Yeah, that's all basically correct. I did research on annealing these metal films to try to change their optical properties (we ran into some problems with grain structures in the metal growing during the annealing process).
Most scientifically literate people probably haven't heard of plasmons because they only form when the surface of a metal is milled with a regular array of nanostructures. In this case you have an array of holes on the scale of tens to hundreds of nanometers in diameter. When there's some such repeating nanoscale structure it changes the electron energetics so that the energy to frequency ratio is similar to that of the electromagnetic spectrum, at which point light can couple with the surface electrons and form these longitudinal surface waves (I'm not a physicist yet, so some of this may be a bit shakey).

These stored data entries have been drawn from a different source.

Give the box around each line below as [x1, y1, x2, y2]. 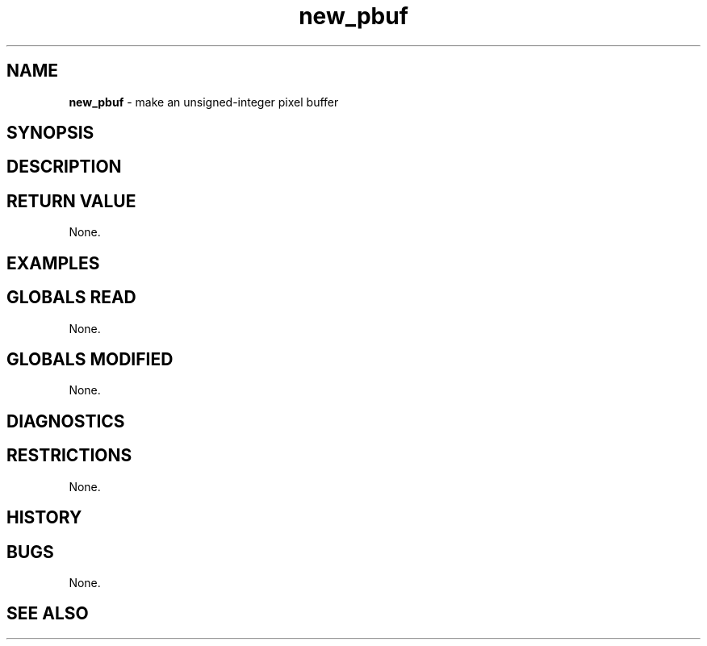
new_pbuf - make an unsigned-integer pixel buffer [69, 94, 339, 109]
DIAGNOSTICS [6, 411, 125, 431]
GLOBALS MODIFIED [6, 348, 174, 369]
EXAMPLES [6, 252, 100, 273]
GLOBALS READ [6, 287, 136, 308]
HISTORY [6, 507, 82, 528]
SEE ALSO [6, 603, 89, 624]
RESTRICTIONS [6, 445, 132, 466]
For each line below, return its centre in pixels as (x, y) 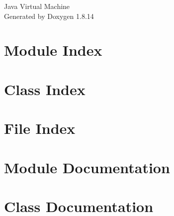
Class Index (45, 89)
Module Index (53, 50)
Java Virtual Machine (37, 6)
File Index (40, 128)
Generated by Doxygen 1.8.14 (49, 16)
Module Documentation (87, 167)
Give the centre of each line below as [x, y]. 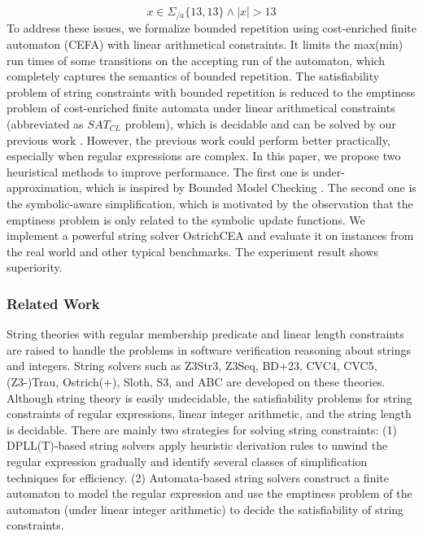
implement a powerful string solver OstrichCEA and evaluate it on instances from [210, 235]
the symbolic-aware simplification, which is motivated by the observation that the [210, 203]
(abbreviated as [45, 124]
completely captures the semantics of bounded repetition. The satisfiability [193, 76]
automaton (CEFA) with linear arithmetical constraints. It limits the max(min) [205, 44]
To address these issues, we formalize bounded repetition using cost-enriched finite [211, 28]
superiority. [35, 267]
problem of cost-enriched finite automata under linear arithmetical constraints [201, 108]
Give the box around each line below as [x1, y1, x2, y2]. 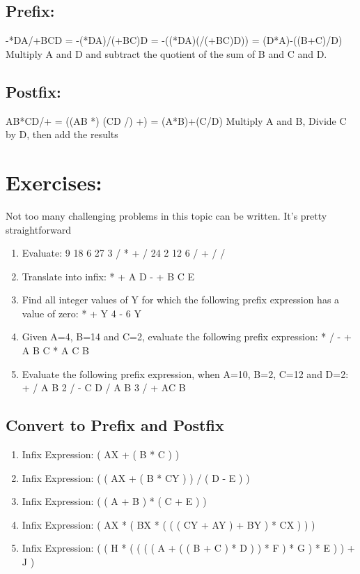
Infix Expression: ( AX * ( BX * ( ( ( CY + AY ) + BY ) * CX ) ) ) [22, 517, 315, 531]
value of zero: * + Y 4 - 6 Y [22, 305, 141, 320]
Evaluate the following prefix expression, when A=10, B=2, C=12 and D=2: [22, 366, 349, 381]
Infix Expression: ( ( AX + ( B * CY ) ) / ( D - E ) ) [22, 470, 250, 485]
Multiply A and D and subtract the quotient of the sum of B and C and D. [6, 46, 327, 61]
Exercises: [6, 167, 102, 196]
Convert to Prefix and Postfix [6, 414, 224, 436]
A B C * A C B [22, 343, 89, 358]
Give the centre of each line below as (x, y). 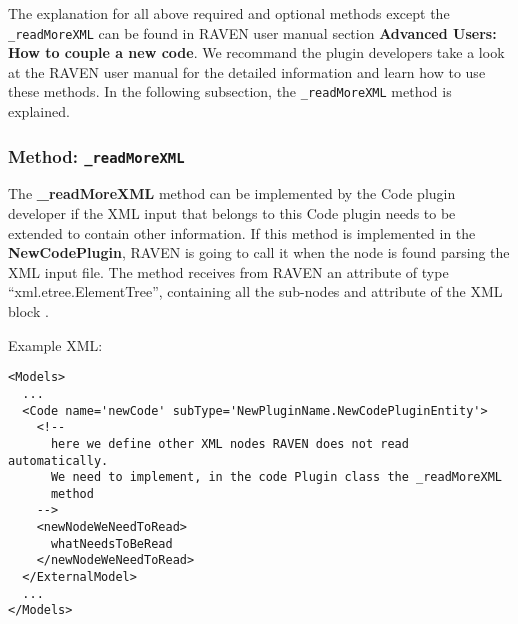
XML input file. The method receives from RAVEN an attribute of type (228, 271)
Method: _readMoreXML (96, 155)
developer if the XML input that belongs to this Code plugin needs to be (232, 213)
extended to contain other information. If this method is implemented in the (242, 232)
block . (28, 311)
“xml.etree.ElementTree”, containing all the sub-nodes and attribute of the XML (255, 291)
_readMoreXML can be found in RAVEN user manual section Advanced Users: (252, 32)
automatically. (58, 460)
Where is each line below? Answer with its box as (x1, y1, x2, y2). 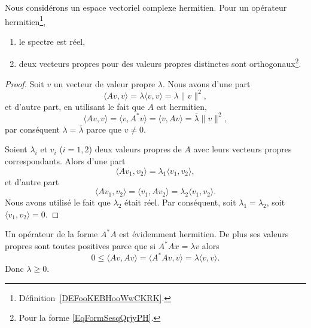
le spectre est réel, (19, 35, 86, 47)
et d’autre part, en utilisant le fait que (5, 100, 145, 112)
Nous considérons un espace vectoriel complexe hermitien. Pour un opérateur (5, 1, 287, 13)
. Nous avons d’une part (162, 77, 251, 90)
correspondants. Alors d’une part (5, 155, 126, 167)
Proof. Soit (5, 77, 44, 90)
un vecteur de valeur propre (53, 77, 155, 90)
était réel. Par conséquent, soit (124, 196, 236, 209)

As the parent said it's these waves that can then travel through the holes milled in the surface out onto the other side, where for some reason or another, they'll reemit the energy stored in them as light. It's pretty cool because they've done tests and the light doesn't just come out of the holes. It's as if the light passes straight through the metal film. Furthermore, they know the light's not simply passing through the film, because they've also measured it and found a very slight delay due to the formation, propagation, and reemission of the plasmons.
The story I heard about the discovery of this phenomenon is kind of amusing. Apparently an English speaking chemist wanted an array of micro wells for some polymer reaction, asked a Chinese chemist if he could do make one. The Chinese chemist thought he was crazy and said it would take six months. Due to the language barrier, the "you're crazy" bit didn't make it through, and six months later the English speaker picked it up looked through it, and said, hey, there's nothing here.
One use they're currently looking into is very specific optical filters which can be built for any wavelength. The grad student I worked with mentioned way down the line the possibility for essentially infinite resolution displays, although how that'd work isn't quite clear.